Exact copy, no pictures: reproduce every record below as it stands.
%%
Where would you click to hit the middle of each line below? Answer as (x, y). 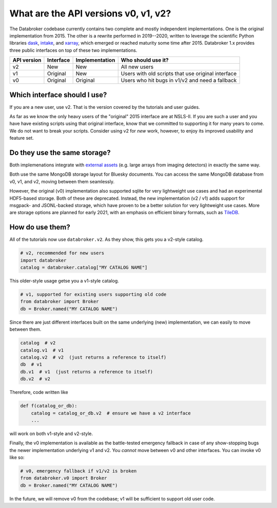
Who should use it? (145, 60)
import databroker (43, 260)
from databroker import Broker (60, 302)
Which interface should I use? (58, 95)
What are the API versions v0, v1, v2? (90, 13)
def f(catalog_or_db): (49, 406)
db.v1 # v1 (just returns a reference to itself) (87, 372)
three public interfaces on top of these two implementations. (73, 50)
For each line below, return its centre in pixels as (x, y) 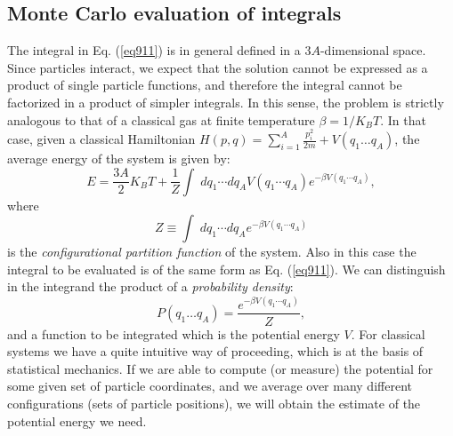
%%
-- Result below --
Where would you click to hit the middle of each line below? Answer as (x, y). 
Who should use it? (145, 60)
import databroker (43, 260)
from databroker import Broker (60, 302)
Which interface should I use? (58, 95)
What are the API versions v0, v1, v2? (90, 13)
def f(catalog_or_db): (49, 406)
db.v1 # v1 (just returns a reference to itself) (87, 372)
three public interfaces on top of these two implementations. (73, 50)
For each line below, return its centre in pixels as (x, y) 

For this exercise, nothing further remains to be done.